I have two set of queries with multiple case statements. I need to achieve the same logic in pyspark. I tried but I'm facing some difficulties with multiple when. Any help would be appreciatable.
FIRST QUERY
case
when appointment_date is null
then 0
when resolution_desc in (
'CSTXCL - OK BY PHONE'
)
or resolution_des ilike '%NO VAN ROLL%'
then 0
when status in ('PENDING','CANCELLED')
then 0
when ticket_type = 'install'
and appointment_required is true
end as truck_roll
SECOND QUERY
case when status = 'COMPLETED' and resolution not in ('CANCELLING ORDER','CANCEL ORDER')
then 1 else 0 end as completed,
case when status = 'CANCELLED' or ( status in ('COMPLETED','PENDING' ) and resolution_desc in ('CANCELLING ORDER','CANCEL ORDER') ) then 1 else 0 end as cancelled.
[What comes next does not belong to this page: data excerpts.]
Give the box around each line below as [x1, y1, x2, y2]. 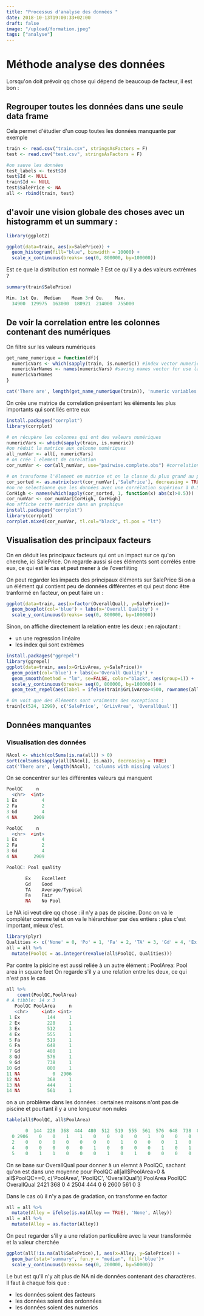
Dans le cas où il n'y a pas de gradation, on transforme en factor [6, 1192, 168, 1199]
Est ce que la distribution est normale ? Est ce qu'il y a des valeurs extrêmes [6, 266, 197, 273]
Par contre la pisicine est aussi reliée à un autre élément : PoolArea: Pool [6, 962, 188, 969]
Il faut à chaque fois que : [6, 1279, 70, 1286]
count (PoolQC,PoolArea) [17, 992, 78, 998]
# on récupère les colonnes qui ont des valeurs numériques [6, 434, 162, 440]
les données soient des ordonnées [15, 1297, 102, 1304]
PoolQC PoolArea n [14, 1003, 72, 1009]
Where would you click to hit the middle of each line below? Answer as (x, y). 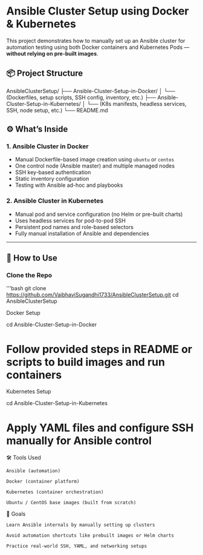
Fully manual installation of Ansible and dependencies (82, 233)
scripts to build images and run (85, 362)
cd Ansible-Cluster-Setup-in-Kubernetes (57, 403)
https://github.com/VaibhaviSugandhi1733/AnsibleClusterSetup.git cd (93, 295)
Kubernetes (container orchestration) (55, 492)
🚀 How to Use (32, 258)
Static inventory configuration (52, 179)
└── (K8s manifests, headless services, (137, 103)
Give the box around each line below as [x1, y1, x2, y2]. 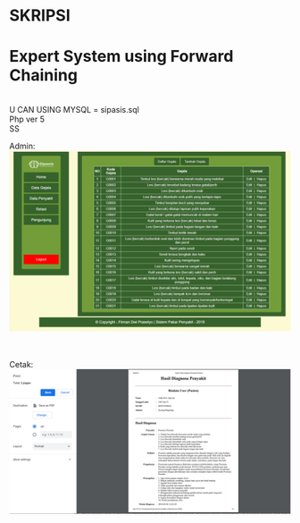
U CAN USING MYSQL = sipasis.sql [9, 105, 140, 115]
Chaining [9, 65, 79, 86]
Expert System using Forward [9, 46, 234, 67]
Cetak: [9, 359, 34, 369]
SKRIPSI [9, 5, 71, 26]
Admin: [9, 140, 36, 152]
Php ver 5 [9, 114, 45, 125]
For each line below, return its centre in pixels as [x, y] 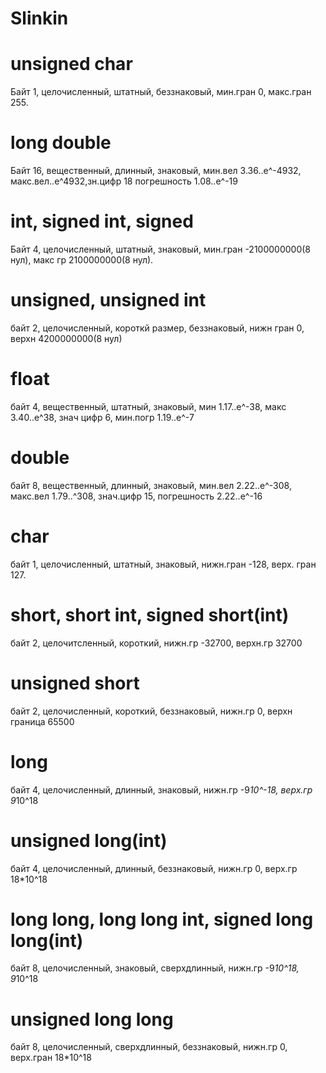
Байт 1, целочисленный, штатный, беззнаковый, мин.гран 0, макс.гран [161, 92]
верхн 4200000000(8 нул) [66, 338]
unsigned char [71, 64]
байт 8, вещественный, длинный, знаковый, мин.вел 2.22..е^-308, [151, 485]
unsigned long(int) [89, 840]
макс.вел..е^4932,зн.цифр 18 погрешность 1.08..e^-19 [124, 181]
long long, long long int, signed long [162, 919]
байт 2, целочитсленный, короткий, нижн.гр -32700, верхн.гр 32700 [156, 643]
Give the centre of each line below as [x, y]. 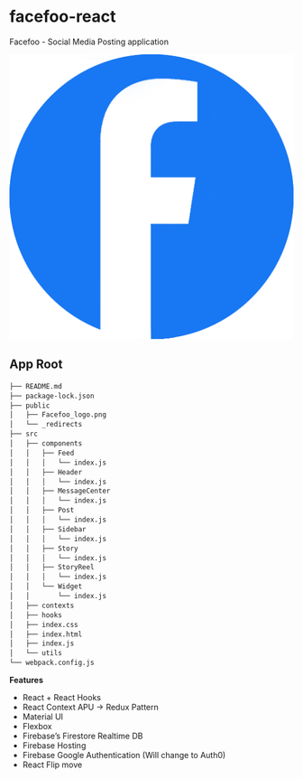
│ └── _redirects [46, 425]
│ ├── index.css [44, 624]
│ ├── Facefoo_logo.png [58, 415]
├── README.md [36, 386]
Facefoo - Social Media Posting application [89, 42]
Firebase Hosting [54, 746]
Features [26, 680]
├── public [30, 405]
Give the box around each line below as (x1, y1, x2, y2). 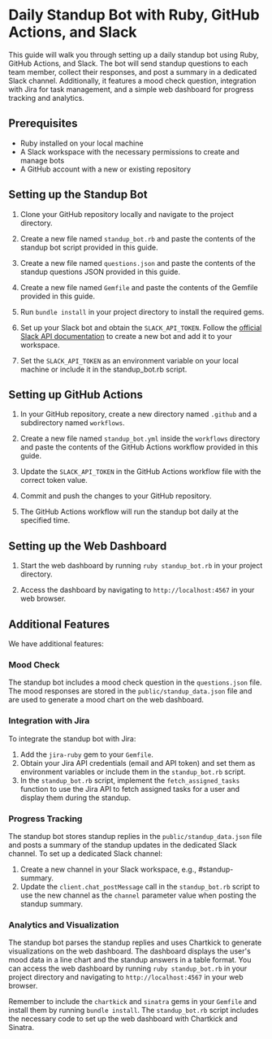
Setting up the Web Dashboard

I tried the below code for second query but not working:
sparkdf.withColumn('completed', f.when((sparkdf.ticket_status =='COMPLETED') & (~sparkdf.resolution_description.isin('CANCELLING ORDER','CANCEL ORDER','CLOSE SRO')),1).otherwise(0))\
.withColumn('cancelled', f.when((sparkdf.ticket_status == 'CANCELLED') | (sparkdf.ticket_status.isin('COMPLETED','PENDING')) & (sparkdf.resolution_description.isin('CANCELLING ORDER','CANCEL ORDER','CLOSE SRO')),1).otherwise(0))
df.createOrReplaceTempView('df_view'), to use sql use:df = spark.sql('''your_sql_query from df_view''')